Маяк заводит красный глаз.

Гремит, гремит мотор.

Вдоль моря долго спит Кавказ,

Завернут в бурку гор.

Чужое море бьёт волной.

В каюте смертный сон.

Как он душист, цветок больной,

И как печален он!

Это «Магнолия» – прелестные стихи! И вообще Катаев был большой поэт, который, так получилось, перешёл на прозу. Но это же не девается никуда: никуда не девается свобода комбинаторики, свобода охвата, удивительный взгляд, выцепляющий важные детали, – это всё остаётся. Я уже не говорю о том, что эта книга полна довольно скептических самооценок. Например, он говорит, что Ключик, взглянув на его уши, понял о нём главное – что он не талантлив. Вот это странное позднее автопризнание, потому что уж кто талантлив, так это Катаев. Другое дело, что он, может быть, не гениален, в отличие от Олеши, потому что талант умеет всё, а гений только одно. Олеша написал один гениальный роман, одну гениальную пьесу, одну гениальную сказку и одну гениальную книгу фрагментов.

Может быть, кстати, катаевская фрагментарность восходит скорее к книге «Прощание», к олешинским недописанным обрывкам, из которых Шкловский так слабо собрал «Ни дня без строчки», а сейчас это всё опубликовано полностью.

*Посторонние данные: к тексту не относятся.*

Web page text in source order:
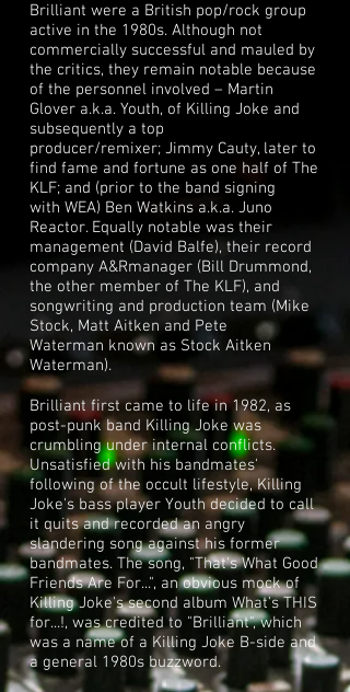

Фрагментарность, конечно, говорит и об отсутствии мировоззрения тоже, но ещё и вот о чём. Ключевая книга Катаева называется «Разбитая жизнь, или Волшебный рог Оберона». Почему она разбитая? Это книга воспоминаний о детстве, разбитая на осколки. Потому что, сталкиваясь с жизнью, любое мировоззрение разлетается. Правды никакой нет, кроме этих осколков, точек истины. И в том, что разбивается всякая жизнь, всякая, даже самая честная, самая единая – смерть разбивает всё, Катаев абсолютно прав. Поэтому «Алмазный мой венец» содержит в себе ту пленительную осеннюю горечь, которой нет и не может быть в книгах многих правильных людей, потому что Катаев позволял себе видеть ничтожность и хрупкость жизни. Когда он описывает там вечную весну, своё путешествие в Париж, видно, как всё хрупко, как всё умирает на каждом шагу. И поэтому, конечно, «Алмазный мой венец» сегодняшним нам говорит гораздо больше, чем многие воспоминания многих гораздо более правильных людей. И как ни странно, в моём сознании эта книга действительно стала алмазным венцом, который Катаева увенчал, эта книга стала по большому счету вершиной им написанного, может быть, потому, что, прикасаясь к людям своего прошлого, он отчасти обретал и их, и свой собственный масштаб двадцатых годов. А что ни говори, мало было таких прекрасных вещей в советской истории, как эти проклятые, битые, руганые двадцатые годы.